### Work instructions
The reply should hold only the lines below beginning at the one with "for Israel to" and ending at the one with "The current P/E ratio for PEYUF", copied exactly, with every picture left out.
**** Exercise material ****
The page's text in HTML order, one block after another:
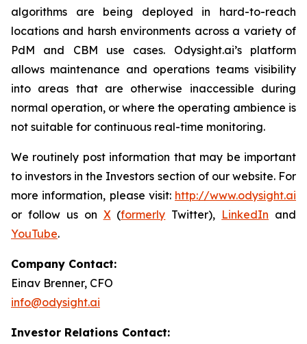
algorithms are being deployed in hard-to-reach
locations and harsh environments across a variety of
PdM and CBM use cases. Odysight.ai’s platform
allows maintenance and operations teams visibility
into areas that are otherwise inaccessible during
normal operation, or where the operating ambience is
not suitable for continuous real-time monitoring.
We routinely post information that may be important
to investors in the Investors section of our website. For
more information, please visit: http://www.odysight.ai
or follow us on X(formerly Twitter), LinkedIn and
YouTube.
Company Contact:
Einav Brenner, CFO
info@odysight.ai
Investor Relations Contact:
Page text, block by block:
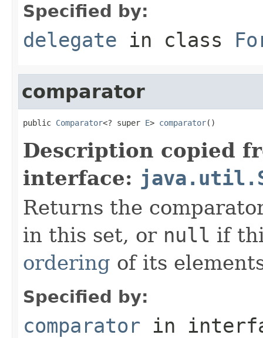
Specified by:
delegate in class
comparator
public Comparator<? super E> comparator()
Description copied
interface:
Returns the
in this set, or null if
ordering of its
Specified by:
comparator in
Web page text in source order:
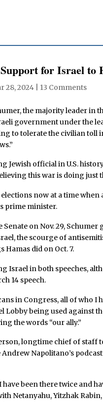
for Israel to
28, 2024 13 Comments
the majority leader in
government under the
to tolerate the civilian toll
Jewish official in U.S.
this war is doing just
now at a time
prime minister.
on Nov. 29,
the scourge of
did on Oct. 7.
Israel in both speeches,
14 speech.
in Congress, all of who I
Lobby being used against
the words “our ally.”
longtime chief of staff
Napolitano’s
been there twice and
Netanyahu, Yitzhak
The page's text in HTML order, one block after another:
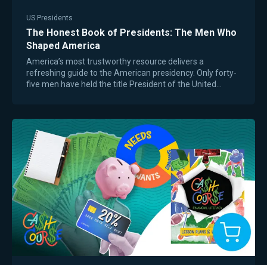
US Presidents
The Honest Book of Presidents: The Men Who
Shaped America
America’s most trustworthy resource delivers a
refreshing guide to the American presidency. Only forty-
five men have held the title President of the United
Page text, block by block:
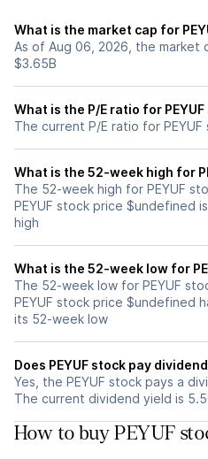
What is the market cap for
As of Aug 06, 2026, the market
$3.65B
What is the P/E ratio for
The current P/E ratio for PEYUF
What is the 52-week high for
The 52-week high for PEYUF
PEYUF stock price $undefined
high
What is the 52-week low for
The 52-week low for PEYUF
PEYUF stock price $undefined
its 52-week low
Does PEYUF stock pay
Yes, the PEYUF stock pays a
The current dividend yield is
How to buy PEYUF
****
**** Exercise material ****
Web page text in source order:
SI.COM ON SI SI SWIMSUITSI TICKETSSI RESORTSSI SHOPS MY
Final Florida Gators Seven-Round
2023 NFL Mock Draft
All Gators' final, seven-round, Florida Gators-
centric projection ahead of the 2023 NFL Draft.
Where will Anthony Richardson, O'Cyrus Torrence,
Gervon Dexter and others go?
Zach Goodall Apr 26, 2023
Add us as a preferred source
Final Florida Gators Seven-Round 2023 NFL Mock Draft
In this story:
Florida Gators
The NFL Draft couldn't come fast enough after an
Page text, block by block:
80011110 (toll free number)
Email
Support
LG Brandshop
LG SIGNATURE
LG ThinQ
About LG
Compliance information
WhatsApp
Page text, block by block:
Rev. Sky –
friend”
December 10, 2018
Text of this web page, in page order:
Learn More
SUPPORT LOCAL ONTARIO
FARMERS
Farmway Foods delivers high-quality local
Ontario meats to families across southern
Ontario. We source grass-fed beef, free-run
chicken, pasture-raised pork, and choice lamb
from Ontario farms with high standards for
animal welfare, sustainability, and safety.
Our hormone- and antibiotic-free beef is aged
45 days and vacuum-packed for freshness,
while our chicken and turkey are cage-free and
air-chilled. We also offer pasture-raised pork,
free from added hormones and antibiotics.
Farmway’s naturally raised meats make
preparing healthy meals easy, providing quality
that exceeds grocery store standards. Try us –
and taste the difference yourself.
****
**** Exercise material ****
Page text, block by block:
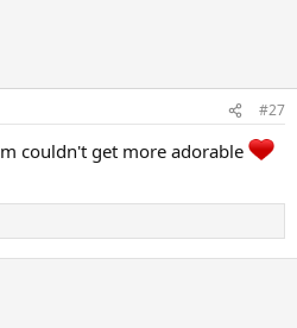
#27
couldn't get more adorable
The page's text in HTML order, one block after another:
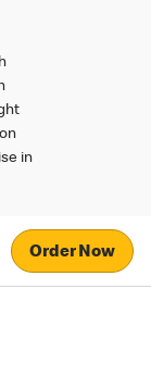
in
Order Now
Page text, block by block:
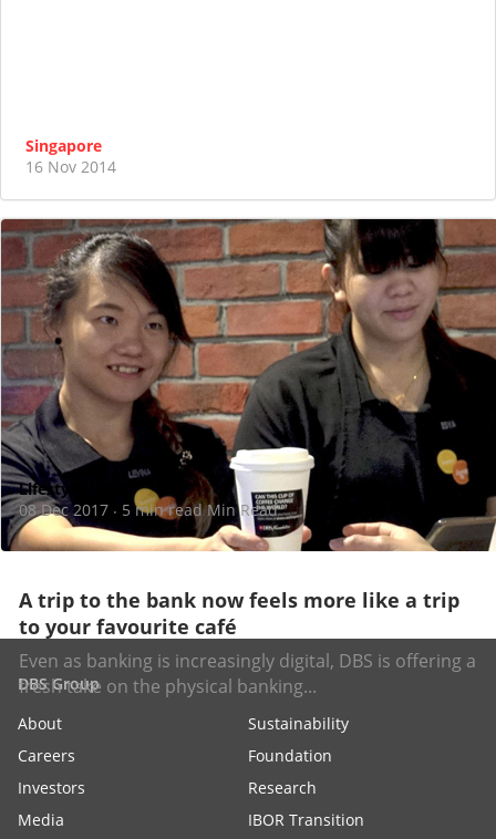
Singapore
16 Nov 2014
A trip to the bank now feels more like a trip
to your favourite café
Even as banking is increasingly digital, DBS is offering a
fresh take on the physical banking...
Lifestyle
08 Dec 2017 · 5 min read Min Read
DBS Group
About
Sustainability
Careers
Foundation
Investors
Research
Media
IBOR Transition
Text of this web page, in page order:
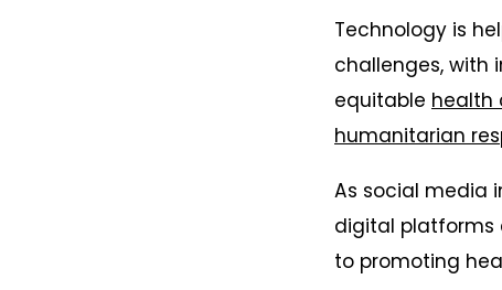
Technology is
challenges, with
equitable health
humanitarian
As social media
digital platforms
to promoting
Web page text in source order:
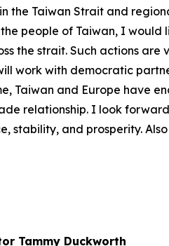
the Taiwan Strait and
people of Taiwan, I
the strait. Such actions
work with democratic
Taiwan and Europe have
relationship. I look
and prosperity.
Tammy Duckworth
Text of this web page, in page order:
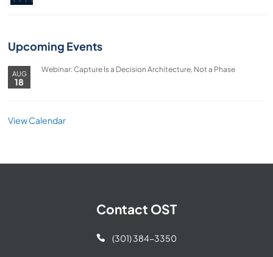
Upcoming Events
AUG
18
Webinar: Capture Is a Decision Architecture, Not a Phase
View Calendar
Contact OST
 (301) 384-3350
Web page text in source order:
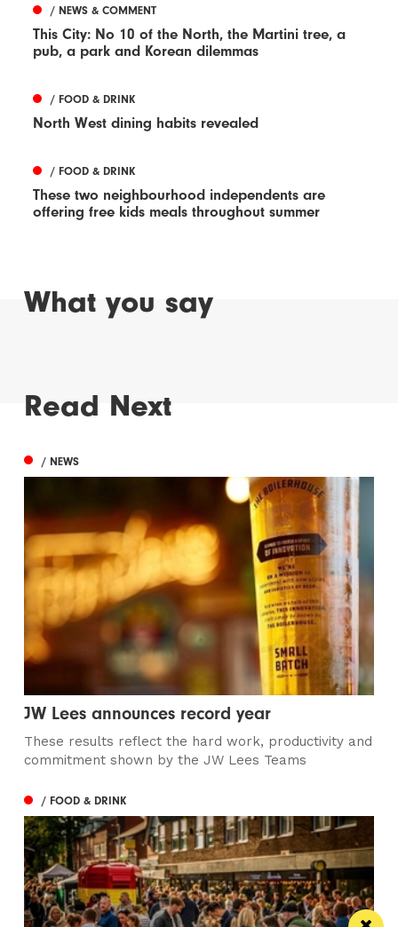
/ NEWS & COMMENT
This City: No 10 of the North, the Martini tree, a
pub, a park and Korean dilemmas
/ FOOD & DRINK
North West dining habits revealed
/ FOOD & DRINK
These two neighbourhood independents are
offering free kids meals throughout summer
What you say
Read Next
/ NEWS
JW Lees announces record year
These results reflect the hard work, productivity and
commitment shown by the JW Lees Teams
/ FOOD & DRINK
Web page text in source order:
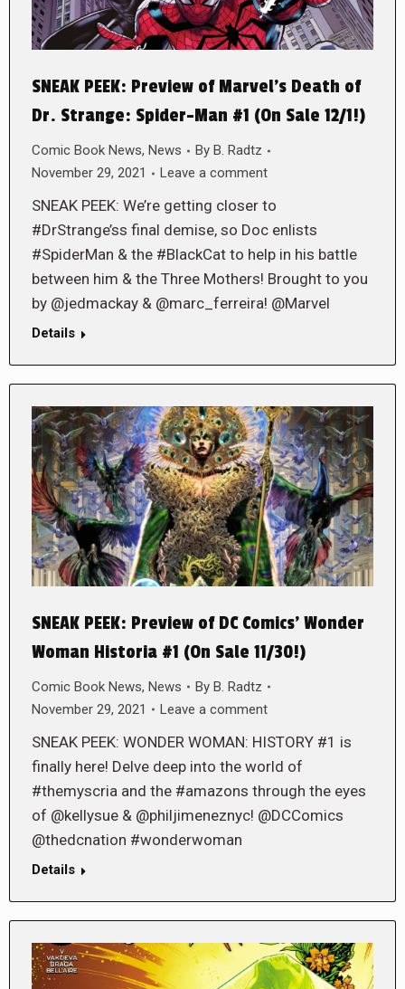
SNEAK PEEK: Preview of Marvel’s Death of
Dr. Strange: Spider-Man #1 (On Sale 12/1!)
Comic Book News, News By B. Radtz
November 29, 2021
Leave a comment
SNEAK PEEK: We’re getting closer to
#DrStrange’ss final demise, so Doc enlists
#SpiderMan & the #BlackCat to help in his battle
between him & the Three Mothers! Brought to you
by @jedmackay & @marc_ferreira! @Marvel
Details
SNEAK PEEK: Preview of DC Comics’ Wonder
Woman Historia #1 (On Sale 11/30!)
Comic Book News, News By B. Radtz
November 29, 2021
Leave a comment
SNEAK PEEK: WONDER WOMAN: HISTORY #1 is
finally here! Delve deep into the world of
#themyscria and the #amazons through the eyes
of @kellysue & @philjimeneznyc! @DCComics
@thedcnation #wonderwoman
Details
****
### Reply
for Israel to
28, 2024 13 Comments
the majority leader in
government under the
to tolerate the civilian toll
Jewish official in U.S.
this war is doing just
now at a time
prime minister.
on Nov. 29,
the scourge of
did on Oct. 7.
Israel in both speeches,
14 speech.
in Congress, all of who I
Lobby being used against
the words “our ally.”
longtime chief of staff
Napolitano’s
been there twice and
Netanyahu, Yitzhak
The page's text in HTML order, one block after another:
US Presidents
The Honest Book of Presidents: The Men Who
Shaped America
America’s most trustworthy resource delivers a
refreshing guide to the American presidency. Only forty-
five men have held the title President of the United
Page text, block by block:
What is the market cap for
As of Aug 06, 2026, the market
$3.65B
What is the P/E ratio for
The current P/E ratio for PEYUF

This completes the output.